I can understand that Chiara DB was saying from the standpoint of someone who takes care of the forum. If I were the one who is responsible for answering all those questions on the forum, the first thing come to my mind when i see a question will also be that if i have the possible answer for the question and naturally tells if it is a "Michael question".

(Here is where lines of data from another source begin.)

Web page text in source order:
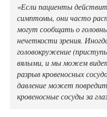
«Если пациенты
симптомы, они часто
могут сообщать о
нечеткости зрения.
головокружение
вялыми, и мы можем
разрыв кровеносных
давление может
кровеносные сосуды за
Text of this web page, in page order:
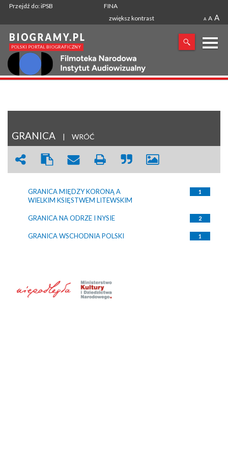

From my point of view, I don't expose to Michael teaching enough to tell if Michael can answer one of my questions. When a question comes to my mind, my first thought is that Michael might have answer for that question. There is possibility for the answer. And in the question "why do we have ten fingers and toes", it's possible that the over simplified question may sound like I am looking for reason for this why. But I am not asking why don't we have flippers. In that case, I really need to ask a biologist, or maybe a 5- year-old.  Actually i am asking if this number ten has some correlation with Michael teachings. I have to apologize that I unpredictably manifest at Baby1st level from time to time when I am speaking in English, I guarantee that I will be far more complicated speaking in my mother tongue. :-*

The MT seems to have a fondness for the numbers 3, 4, 7 and 12. I seem to remember a channeling where they said the fundamental numbers for this universe were 2, 3, and 7, and that other universes had different fundamental numbers.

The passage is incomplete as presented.